ABD Başkanı Joe Biden ve Çin Devlet Başkanı Şi Cinping, G20 Zirvesi için geldikleri Endonezya'nın Bali Adası'nda gerçekleştirdikleri yüz yüze görüşmede, iki ülkenin farklılıklarını idare etmesi, yeni işbirliği imkanları bulması ve ilişkilerinde doğru rotayı belirlemesi gerektiğini vurguladı.
Görüşme, iki liderin Biden'ın geçen yılın başında göreve başlamasından bu yana ilk yüz yüze buluşma oldu.
ABD ile Çin arasında küresel güç rekabetinin ve gerilimlerin arttığı döneme denk gelen görüşmede, ilişkilerin olumlu doğrultuya yönelmesine yönelik dilek ve mesajlar öne çıktı.

Biden, Çinli mevkidaşının elini sıkarak başladığı görüşmede, iki ülkenin çatışmadan kaçınması gerektiğini belirterek ABD ve Çin liderlerinin, "farklılıklarını yönetme ve yeni işbirliği imkanları bulma sorumluluğu olduğuna" işaret etti.
Şi de iki liderin Çin-ABD ilişkilerinde "doğru rotayı belirlemesi gerektiğini" vurguladı. Biden ile küresel ve bölgesel konularda samimi görüş alışverişinde bulunmaya hazır olduğunu ifade eden Şi, Çin-ABD ilişkilerinin yeniden sağlıklı ve istikrarlı büyüme doğrultusuna girmesinin hem iki ülkenin hem de dünyanın menfaatine olacağının altını çizdi.
Görüşmenin ardından yapılan ilk açıklamalarda iki ülke arasında gerilim kaynağı olan, Tayvan, insan hakları, ekonomik rekabet, Ukrayna Savaşı, Rusya'ya karşı tutum ve Kuzey Kore tehdidi gibi anlaşmazlık konularına değinilmemesi dikkati çekti.

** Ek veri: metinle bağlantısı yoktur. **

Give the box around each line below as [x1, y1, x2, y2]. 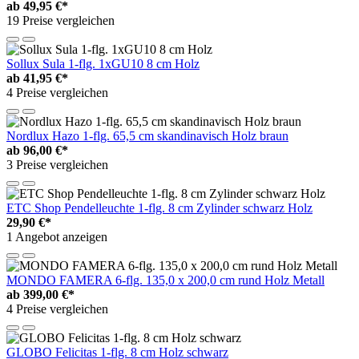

Liderler, daha önce her ikisinin de başkan yardımcısı olarak mevkidaş olduğu dönemde yüz yüze görüşmeler yapmıştı. Ancak taraflar, Biden'ın geçen yılın başında göreve başlamasından bu yana yalnızca iki kez çevrim içi ve bir kez de telefonda görüşmüş, hiç bir araya gelmemişti.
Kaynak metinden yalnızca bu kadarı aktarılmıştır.